We stopped as we both heard a low rumble approaching. “That sounds like a train”. The rumble got louder and louder until a train emerged from around the bend and sped past. We watched from the safety of the tunnel entrance, standing on the derelict spur, aware that our journey was over as we’d reached the live network.

There was no suggestion of walking back along the track to our car. We decided to brave the streets of Watford instead and climbed the bank next to the Wiggenhall Bridge. The final indignity was getting tangled up in the barbed wire next to street, much to the amusement of the passing motorists.

We’d done it, but I was pleased we hadn’t attempted the route in the spring or summer. That would’ve been too much of a challenge.







Further pictures of our journey are published on my website.

All the best,
Simon


----------



## Goafer (May 18, 2010)

I love how nature is slowly reclaiming the space along the track, especially the station.


----------



## Labb (May 18, 2010)

Adandoned stations and overgrown tracks is some of the things I like most. Thank you for exploring and posting the pictures on DP


----------



## remoteneeded (May 18, 2010)

I have walked this line may times. In May 2006 the signals were still in place but a month later one set had gone. There were also a lot of signs still in place which I can't see in your photos. Shame. Back then there were also plans to extend the Metropolitan Line along this route but it seem it came to nothing.
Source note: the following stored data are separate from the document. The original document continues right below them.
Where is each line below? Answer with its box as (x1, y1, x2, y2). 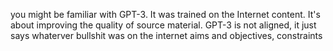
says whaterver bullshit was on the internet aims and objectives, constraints (10, 30, 323, 41)
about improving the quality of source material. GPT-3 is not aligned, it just (10, 19, 317, 31)
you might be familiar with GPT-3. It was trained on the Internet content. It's (10, 9, 321, 20)
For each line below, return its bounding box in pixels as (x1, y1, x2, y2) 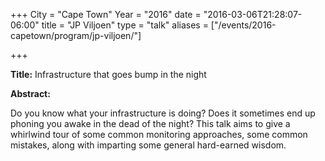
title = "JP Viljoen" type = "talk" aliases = (41, 19, 209, 31)
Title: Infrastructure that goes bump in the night (10, 69, 207, 80)
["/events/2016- (210, 19, 277, 31)
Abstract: (10, 88, 51, 99)
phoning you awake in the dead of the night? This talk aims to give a (10, 118, 291, 129)
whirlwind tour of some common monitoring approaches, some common (10, 129, 308, 140)
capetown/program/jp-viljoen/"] (10, 30, 142, 41)
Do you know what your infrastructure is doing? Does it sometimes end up (10, 107, 316, 119)
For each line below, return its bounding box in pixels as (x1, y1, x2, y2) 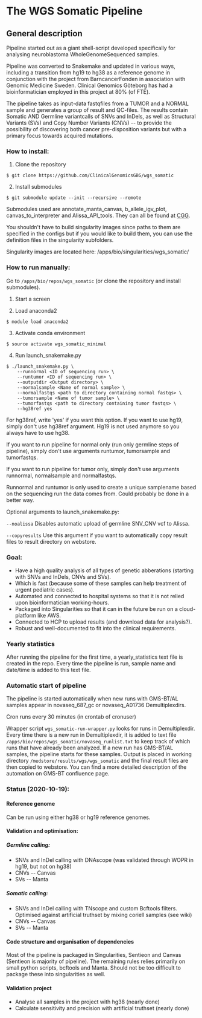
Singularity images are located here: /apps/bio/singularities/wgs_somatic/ (6, 248, 189, 255)
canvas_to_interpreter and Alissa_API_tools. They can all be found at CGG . (6, 212, 191, 219)
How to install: (6, 147, 49, 155)
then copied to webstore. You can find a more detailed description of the (6, 763, 187, 771)
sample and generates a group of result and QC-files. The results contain (6, 106, 188, 113)
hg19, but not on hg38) (14, 863, 72, 870)
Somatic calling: (6, 889, 48, 896)
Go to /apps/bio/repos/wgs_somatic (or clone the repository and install (6, 277, 181, 284)
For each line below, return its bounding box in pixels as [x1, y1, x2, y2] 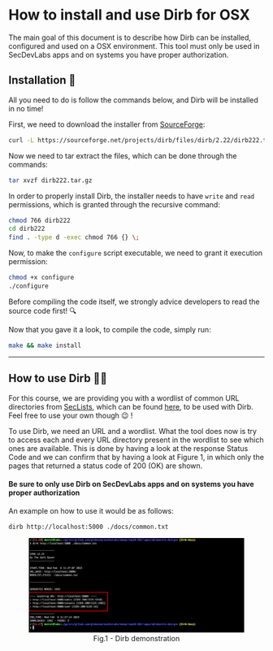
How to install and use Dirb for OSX [8, 6, 250, 24]
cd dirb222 [8, 225, 45, 233]
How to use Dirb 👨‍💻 [8, 371, 108, 385]
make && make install [8, 341, 82, 349]
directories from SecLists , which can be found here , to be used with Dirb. [8, 401, 253, 411]
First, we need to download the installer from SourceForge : [8, 119, 206, 129]
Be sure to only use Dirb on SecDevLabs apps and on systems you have [8, 480, 254, 489]
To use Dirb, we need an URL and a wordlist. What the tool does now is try [8, 426, 258, 436]
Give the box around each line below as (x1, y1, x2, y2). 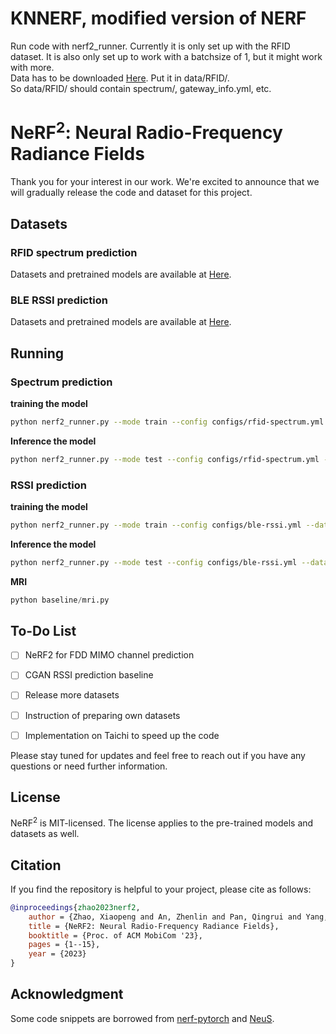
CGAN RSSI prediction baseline (24, 669, 154, 681)
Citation (10, 857, 62, 874)
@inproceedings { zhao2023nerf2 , (10, 902, 141, 912)
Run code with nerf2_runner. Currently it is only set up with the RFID (10, 40, 291, 52)
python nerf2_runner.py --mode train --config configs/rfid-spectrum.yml (10, 417, 325, 427)
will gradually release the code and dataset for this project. (10, 187, 253, 199)
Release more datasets (24, 689, 120, 701)
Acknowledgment (10, 986, 124, 1003)
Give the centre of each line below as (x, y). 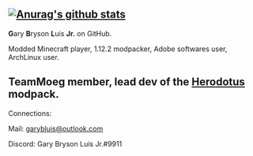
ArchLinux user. (34, 57)
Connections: (30, 113)
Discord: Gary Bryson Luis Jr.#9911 (65, 143)
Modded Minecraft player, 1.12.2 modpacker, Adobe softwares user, (118, 49)
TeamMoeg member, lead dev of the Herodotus (126, 82)
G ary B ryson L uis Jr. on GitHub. (60, 33)
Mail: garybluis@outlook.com (56, 128)
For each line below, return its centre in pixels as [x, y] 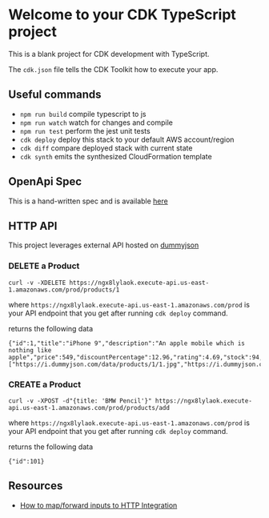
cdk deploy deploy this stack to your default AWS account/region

Edit: Seems the Metropolitan Line plan is still being looked at:
http://www.tfl.gov.uk/corporate/projectsandschemes/2053.aspx


----------



## borntobemild (May 18, 2010)

thanks for posting these. Used to spend a lot of time in that area. mrs btbm's father worked in the Dickinson's paper mill in Croxley Green. Now housing and light industry i imagine.
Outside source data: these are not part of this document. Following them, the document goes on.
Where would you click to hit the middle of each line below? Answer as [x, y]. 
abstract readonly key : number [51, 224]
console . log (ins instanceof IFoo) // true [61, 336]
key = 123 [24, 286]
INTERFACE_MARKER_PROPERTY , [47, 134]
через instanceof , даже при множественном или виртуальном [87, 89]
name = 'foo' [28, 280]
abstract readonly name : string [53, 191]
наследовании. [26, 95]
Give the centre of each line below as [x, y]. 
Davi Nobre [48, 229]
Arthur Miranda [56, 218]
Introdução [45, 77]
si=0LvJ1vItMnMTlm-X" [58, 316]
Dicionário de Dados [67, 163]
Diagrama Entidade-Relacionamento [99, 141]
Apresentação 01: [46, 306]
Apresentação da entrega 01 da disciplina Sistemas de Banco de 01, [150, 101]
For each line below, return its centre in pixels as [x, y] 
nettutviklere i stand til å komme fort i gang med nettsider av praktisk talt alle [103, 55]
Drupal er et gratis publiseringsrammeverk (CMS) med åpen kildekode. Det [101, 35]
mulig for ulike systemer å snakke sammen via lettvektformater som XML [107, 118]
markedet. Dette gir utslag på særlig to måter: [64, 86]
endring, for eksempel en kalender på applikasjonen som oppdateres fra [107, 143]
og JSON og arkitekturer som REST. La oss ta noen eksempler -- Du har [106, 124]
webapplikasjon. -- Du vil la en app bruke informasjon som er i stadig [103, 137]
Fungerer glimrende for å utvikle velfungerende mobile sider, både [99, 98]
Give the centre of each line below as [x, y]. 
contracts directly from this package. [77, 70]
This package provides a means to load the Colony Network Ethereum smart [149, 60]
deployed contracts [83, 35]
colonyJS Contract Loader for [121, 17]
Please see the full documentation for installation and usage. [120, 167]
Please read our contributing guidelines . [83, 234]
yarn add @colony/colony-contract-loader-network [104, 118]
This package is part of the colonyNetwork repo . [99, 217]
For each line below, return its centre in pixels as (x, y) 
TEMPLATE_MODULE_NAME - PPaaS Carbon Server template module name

There's another line running S of this one (locally known as the watercress line) that used to terminate at Batchworth station. Now a DIY store i think.


----------



## remoteneeded (May 18, 2010)

borntobemild said:


> There's another line running S of this one (locally known as the watercress line) that used to terminate at Batchworth station. Now a DIY store i think.



If it's the line I'm thinking of it's now a cycle route/footpath called the Ebury Way. There's a few signs of the old railway left, notably the bridges.

[ame]http://en.wikipedia.org/wiki/Ebury_Way_Cycle_Path[/ame]


----------



## hydealfred (May 18, 2010)

There is someting very poignant and fascinating about abandoned railways - thanks for posting up.


----------